> [Assigned task]:
All that should be output is the block of lines below from the line with "Where is each" to the line with "Moreover, it can be said that (8, 3, 187, 23)", both included, exactly as written.

#### Extracted material

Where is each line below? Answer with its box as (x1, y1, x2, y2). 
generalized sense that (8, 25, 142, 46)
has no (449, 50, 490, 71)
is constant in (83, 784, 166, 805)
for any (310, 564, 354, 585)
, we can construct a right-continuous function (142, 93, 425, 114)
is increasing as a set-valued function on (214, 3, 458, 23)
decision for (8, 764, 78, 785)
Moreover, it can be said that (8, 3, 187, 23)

########
#### Extracted material

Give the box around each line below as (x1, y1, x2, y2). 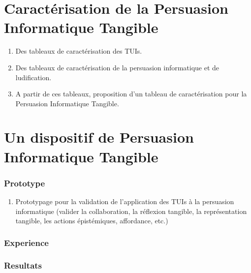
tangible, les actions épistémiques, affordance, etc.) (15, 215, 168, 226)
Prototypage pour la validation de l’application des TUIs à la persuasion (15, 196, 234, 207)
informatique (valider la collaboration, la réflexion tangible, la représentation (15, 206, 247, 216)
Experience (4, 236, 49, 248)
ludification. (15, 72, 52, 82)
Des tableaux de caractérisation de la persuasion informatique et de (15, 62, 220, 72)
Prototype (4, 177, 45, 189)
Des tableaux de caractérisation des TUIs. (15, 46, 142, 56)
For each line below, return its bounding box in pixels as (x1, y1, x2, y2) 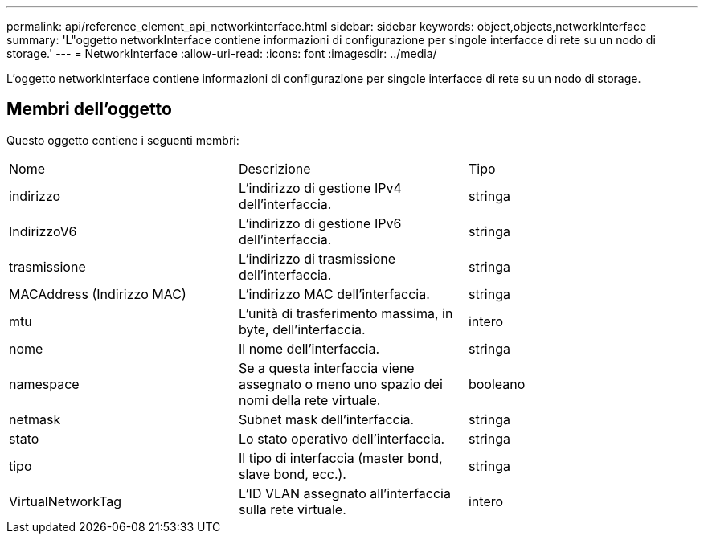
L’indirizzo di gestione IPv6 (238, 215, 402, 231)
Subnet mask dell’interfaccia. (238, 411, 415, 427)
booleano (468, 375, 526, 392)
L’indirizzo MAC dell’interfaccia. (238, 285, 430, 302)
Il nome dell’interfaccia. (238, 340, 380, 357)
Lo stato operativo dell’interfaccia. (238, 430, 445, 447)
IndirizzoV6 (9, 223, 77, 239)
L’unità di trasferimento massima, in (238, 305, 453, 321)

########

> [Response below]:
Where is each line below? Answer with its box as (x1, y1, x2, y2). 
generalized sense that (8, 25, 142, 46)
has no (449, 50, 490, 71)
is constant in (83, 784, 166, 805)
for any (310, 564, 354, 585)
, we can construct a right-continuous function (142, 93, 425, 114)
is increasing as a set-valued function on (214, 3, 458, 23)
decision for (8, 764, 78, 785)
Moreover, it can be said that (8, 3, 187, 23)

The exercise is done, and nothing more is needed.